На эту полянку вырвалась Зара. На ходу стала сдирать с себя юбки, одну за одной; сообщила:
- Видели нас с Донкой! Лека коня провел, и даже окликнул меня!
- Вот, блин! А если меня окликнут?! Мне чё, рукой помахать?!
- Не надо махать! Если молодой, то «Ту дыкхэ’с? Яв дури’к!», то есть, иди отсюда, не видишь, что я работаю? Если старший, в возрасте, говори скромно: «Мэ мука’р!», то есть: у меня всё хорошо. Никто не подойдёт, слышишь?
Здесь под вётлами, в густой их тени, Зара разделась догола и не испытывала никакого смущения. Чёрные волосы спускались на бронзовые плечи, уже развитые, тяжёлые груди таращились большими сосками – каждый с блюдце! Выпуклый живот и широкие бёдра, ведь цыганские женихи худых не уважают, и всё, что нужно, это чтобы невеста рожала детей. Сначала одного – а другим, чуть ли не каждый год. Или на «работу».
- Ну, что?! Ты… отказываешься?!
- Я? Ой… нет.
Вика начала быстро раздеваться. А Зара, воодушевлённая, говорила:
- С нашего дома все женщины ушли на автостанцию – воскресенье, много лохов-гаджо будет. Даже те, гадать совсем не умеет, ушли. Никого нет! А мужчин дядя Жарко забрал на рынок – он две фуры арбузов у узбеков купил! Сами разгружать будут и торговать… всё? Здорово! Сейчас я тебе покажу, как правильно носить…
Они преобразились. Зара специально перед этим расчесала волосы Вики; они стали пышнее, объёмнее. Старой плойкой навертела на них кудри, в кончики, видные из-под косынки – вот тут пригодилась купленная бандана! – вплела свои монисто. Подобрала с земли пригоршню тёмной пыли, маслянистой и густой в этой вечной тени, да мазнула ею по щекам что Вике, что себе: теперь, конечно, если не подходить совсем близко, да не приглядываться, Вика казалась стопроцентной Зарой. Тем более, что они были совершенно идентичны: ростом одинаковые, комплекцию скрывали надетые поверх кофты… Обе с перепачканными лицами, замарашки.

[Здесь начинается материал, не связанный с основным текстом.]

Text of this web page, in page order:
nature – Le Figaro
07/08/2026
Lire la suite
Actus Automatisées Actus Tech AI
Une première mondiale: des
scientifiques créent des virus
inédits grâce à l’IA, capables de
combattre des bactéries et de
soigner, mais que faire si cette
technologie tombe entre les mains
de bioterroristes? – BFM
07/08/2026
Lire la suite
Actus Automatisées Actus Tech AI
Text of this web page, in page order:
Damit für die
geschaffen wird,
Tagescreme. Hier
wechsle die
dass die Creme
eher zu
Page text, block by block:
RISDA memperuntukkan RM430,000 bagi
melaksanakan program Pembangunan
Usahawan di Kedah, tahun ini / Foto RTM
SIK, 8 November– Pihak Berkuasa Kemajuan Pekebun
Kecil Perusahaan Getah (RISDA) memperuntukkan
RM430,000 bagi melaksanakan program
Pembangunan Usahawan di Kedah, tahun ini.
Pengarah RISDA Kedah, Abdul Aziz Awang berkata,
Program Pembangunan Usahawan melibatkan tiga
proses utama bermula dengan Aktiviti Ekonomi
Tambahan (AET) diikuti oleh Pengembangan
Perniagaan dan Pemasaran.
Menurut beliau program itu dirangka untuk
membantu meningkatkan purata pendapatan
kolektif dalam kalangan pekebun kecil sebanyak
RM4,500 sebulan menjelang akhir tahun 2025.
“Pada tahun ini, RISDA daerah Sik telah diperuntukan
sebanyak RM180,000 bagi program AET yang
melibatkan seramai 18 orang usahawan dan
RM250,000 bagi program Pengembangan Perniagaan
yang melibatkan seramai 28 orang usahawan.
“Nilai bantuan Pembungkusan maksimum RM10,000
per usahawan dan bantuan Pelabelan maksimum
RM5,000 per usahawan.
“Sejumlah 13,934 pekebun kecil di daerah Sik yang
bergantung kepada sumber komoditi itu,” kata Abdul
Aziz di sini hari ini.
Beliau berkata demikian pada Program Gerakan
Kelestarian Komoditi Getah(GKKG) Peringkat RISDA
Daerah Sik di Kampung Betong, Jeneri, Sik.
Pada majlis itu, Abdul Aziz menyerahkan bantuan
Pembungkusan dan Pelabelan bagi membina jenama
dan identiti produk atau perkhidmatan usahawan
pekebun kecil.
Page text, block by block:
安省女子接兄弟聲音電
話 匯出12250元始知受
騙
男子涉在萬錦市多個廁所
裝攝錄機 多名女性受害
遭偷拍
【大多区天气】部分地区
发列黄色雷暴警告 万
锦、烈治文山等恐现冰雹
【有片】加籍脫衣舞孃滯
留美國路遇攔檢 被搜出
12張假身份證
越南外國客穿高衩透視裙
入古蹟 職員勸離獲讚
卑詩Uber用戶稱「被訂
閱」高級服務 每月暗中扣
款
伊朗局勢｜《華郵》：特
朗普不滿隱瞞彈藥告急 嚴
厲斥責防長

Ну, а так как Вику тут знали пара-тройка человек, да и «гаджо», не цыгане, были для них все на одно лицо; да и потому, что никому в голову не могло бы прийти, что цыганка Зара «осквернит» себя чужой одеждой… В общем, пока всё складывалось удачно.
На прощанье снова бросилась к подруге, прижалась к ней всем телом, задрожала, прошептала в ухо так, что от этого горячего шёпота в голове зазвенело:
- Прощай, подруга! Прощай… может, где свидимся ещё! Те ажюти́л ту о де́л! /Да поможет тебе Бог!/
И она убежала. А Вика, путаясь ногами в этих, непривычных для неё одеждах, пошла к саманной яме. Последний раз в юбку она наряжалась, кажется, в пятом классе, ещё при отце…
Донка оказалась поплотнее и даже потолще, чем Зара; её же возраст, но уже начала «бабиться», как многие цыганки, согласно законам своей расы и народности. И глаза хитрые, не такие как у Зары:
Сказала:
- Мэ саро’ джинэ’л /Я всё знаю!/ Тувэ янлэ’! /Вы хитрые!/. Русска плох знать, не говорить русска!
- Вот и не говори! – буркнула девушка и юбки подобрала, скатилась в яму.
Саманная глина оказалась липкой, но не совсем противной. Между пальцев ступней залезали соломинки и щекотали; застревали, приходилось выковыривать, ругаясь по-русски. Донка толкнула её в плечо и показала пальцем на рот:
- На холя’сов! /Не ругайся!/. Шуне’са! /Услышат!/.
Однако через пятнадцать минут она спокойно покинула яму, сказав: «Мэ кхра’ни!», что можно было, в принципе, перевести и без знания кэлдарского диалекта: устала я, сама тут топчись. Цыганка жевала жевательную резинку, время от времени добавляла в рот новые помадки, а отжёванную сплёвывала в яму. Вике она даже не подумала предложить.
Вика же месила. Яростно месила; брызги глины уже темнели на худых бугристых коленках, ступни словно чёрной патокой покрыты. Высохнув, эта глина превратится в благородно серый, не очень ровный, но зато достаточно прочный саманный кирпич…
Как-то пришедшая мать о чём-то жарко заговорила с Донкой и Вики внутри всё сжалось. Сейчас её схватят! Но даже не это её волновало. Успела ли Зара убежать?!
Солнце клонилось к закату. Обе устали: Донка вообще только делала вид, что работает. Её разговор с матерью, видимо, темы Зары-Вики не коснулся: никто никуда не позвонил, никто не примчался с гневом вытаскивать «диверсантку» из ямы…
Да, Заре наверняка уже убежать удалось. Но, тем не менее, ни она, ни Вика не подозревали, что обе находились в большой опасности…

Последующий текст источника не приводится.